Short theoretic material

 

Cirrhosis is a chronic diffuse condition characterized by replacement of liver cells by fibrotic tissue, which creates a nodular-appearing distortion of the normal liver architecture. This fibrosis represents the end result of a variety of etiologies of liver injury.

Hepatic Encephalopathy

Hepatic encephalopathy is the syndrome of disordered consciousness and altered neuromuscular activity that is seen in patients with acute or chronic hepatocellular failure or portosystemic shunting.

Mechanisms of Injury

The pathogenesis of hepatic encephalopathy is controversial, and numerous mediators have been implicated.

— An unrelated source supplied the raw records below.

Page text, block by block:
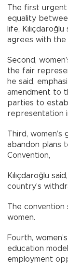
The first
equality
life,
agrees with the
Second,
the fair
he said,
amendment to
parties to
representation
Third,
abandon plans
Convention,
Kılıçdaroğlu
country’s
The convention
women.
Fourth,
education
employment
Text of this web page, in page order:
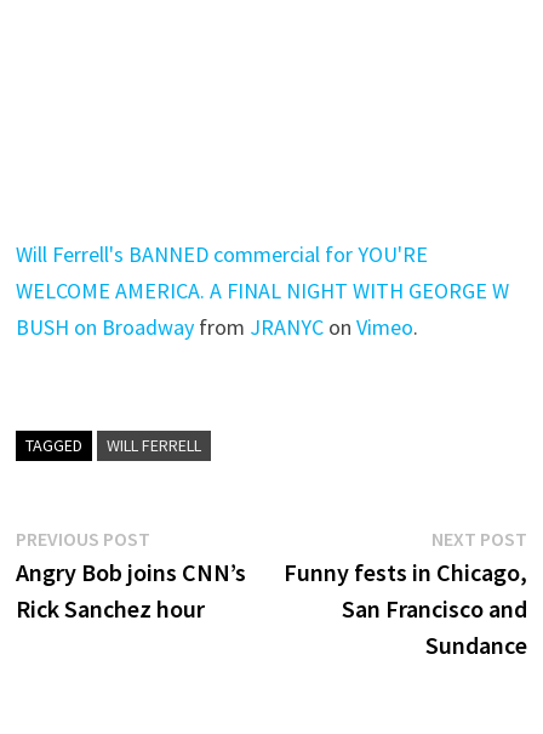
Will Ferrell's BANNED commercial for YOU'RE
WELCOME AMERICA. A FINAL NIGHT WITH GEORGE W
BUSH on Broadway from JRANYC onVimeo.
TAGGED WILL FERRELL
Post
navigation
PREVIOUS POST
post:
Angry Bob joins CNN’s
Rick Sanchez hour
NEXT POST
Funny fests in Chicago,
San Francisco and
Sundance
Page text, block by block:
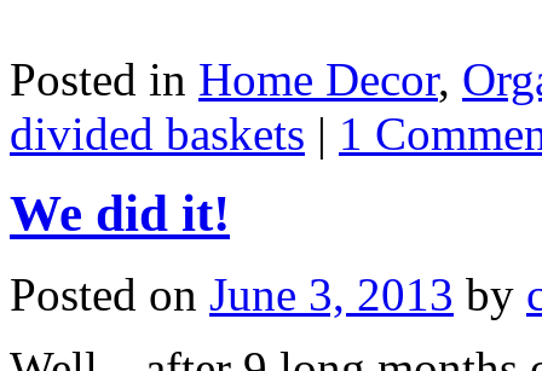
Posted in Home Decor,
divided baskets | 1
We did it!
Posted on June 3, 2013 by
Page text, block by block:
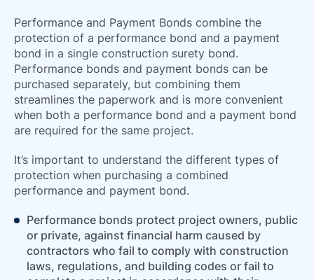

Precipitating factors include azotemia; acute liver failure; use of a tranquilizer, opioid, or sedative-hypnotic medication; GI hemorrhage; hypokalemia and alkalosis (diuretics and diarrhea); constipation; infection; high-protein diet; progressive hepatocellular dysfunction; and portosystemic shunts (surgical or TIPS).

Diagnosis

Presentation varies from subtle mental status changes to coma.

Asterixis (flapping tremor) is present in stages I-II of encephalopathy. This motor disturbance is not specific to hepatic encephalopathy.

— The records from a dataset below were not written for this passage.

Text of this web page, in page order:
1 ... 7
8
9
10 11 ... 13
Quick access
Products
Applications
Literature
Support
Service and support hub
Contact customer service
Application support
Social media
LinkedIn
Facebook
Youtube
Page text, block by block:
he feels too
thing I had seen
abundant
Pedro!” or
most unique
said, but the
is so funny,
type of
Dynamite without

The electroencephalogram shows slow, high-amplitude, and triphasic waves.

Determination of blood ammonia level is not a sensitive or specific test for hepatic encephalopathy.

Treatment

Diet

The rationale and benefit of dietary protein restriction is controversial. Once the patient is able to eat, a diet containing 30-40 g of protein per day is initiated. Special diets (vegetable protein or branched-chain amino acid enriched) may be beneficial in patients with encephalopathy that is refractory to the usual measures.

Medications

Medications include nonabsorbable disaccharides (lactulose, lactitol, and lactose in lactase-deficient patients) and antibiotics (neomycin, metronidazole, and rifaximin).

The initial dose of lactulose is 15-45 mL PO bid-qid. Maintenance dose should be adjusted to produce three to five soft stools per day. Oral lactulose should not be given to patients with an ileus or possible bowel obstruction.

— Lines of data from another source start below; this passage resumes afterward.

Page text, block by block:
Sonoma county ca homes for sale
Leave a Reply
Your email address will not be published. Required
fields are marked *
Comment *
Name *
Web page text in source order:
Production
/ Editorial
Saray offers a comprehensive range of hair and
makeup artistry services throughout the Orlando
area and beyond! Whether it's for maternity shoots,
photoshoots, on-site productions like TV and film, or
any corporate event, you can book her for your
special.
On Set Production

Lactulose enemas (prepared by the addition of 300 mL lactulose to 700 mL distilled water) can also be administered.

Neomycin can be given by mouth (500-1,000 mg q6h) or as a retention enema (1% solution in 100-200 mL isotonic saline). Approximately 1%-3% of the administered dose of neomycin is absorbed, with the attendant risk of ototoxicity and nephrotoxicity. The risk of toxicity is increased in patients with renal insufficiency. Because lactulose is as effective as neomycin, it is preferred for initial and maintenance therapy.

Metronidazole (250 mg PO q8h) is useful for short-term therapy when neomycin is unavailable or poorly tolerated. Long-term metronidazole is not recommended due to its associated toxicities.

Rifaximin 400 mg is a new antibiotic with a very good safety profile that is used as an alternative to neomycin and metronidazole.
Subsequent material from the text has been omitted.